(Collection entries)

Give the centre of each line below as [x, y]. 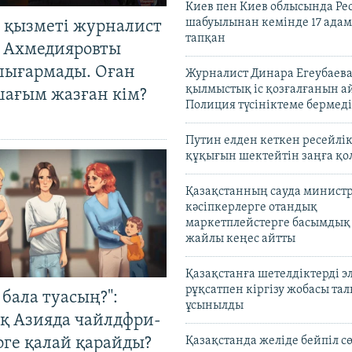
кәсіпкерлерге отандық [251, 208]
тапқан [205, 39]
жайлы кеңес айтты [240, 239]
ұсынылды [214, 306]
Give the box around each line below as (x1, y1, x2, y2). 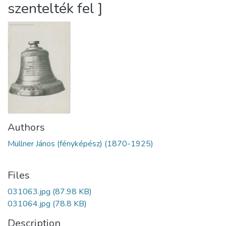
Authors (8, 121, 45, 135)
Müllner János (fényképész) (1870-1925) (8, 138, 153, 150)
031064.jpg (8, 198, 50, 210)
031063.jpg (8, 186, 50, 198)
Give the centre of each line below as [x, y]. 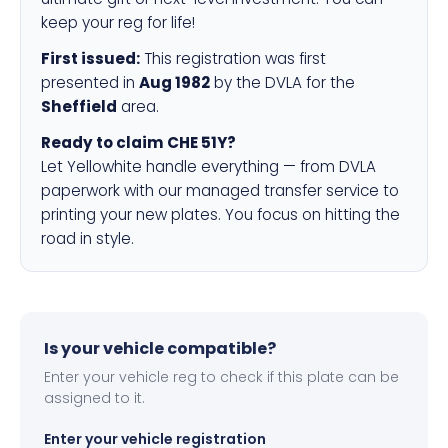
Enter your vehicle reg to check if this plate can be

— YOUR ASSIGNMENT —
All lines from the one containing "031063.jpg (8, 186, 50, 198)" through the end of the data are to be restated exactly, with nothing else and without the pictures.

— SOLUTION TO THE EXERCISE —
031063.jpg (8, 186, 50, 198)
Give the centre of each line below as [x, y]. 
Enter your vehicle reg to check if this plate can be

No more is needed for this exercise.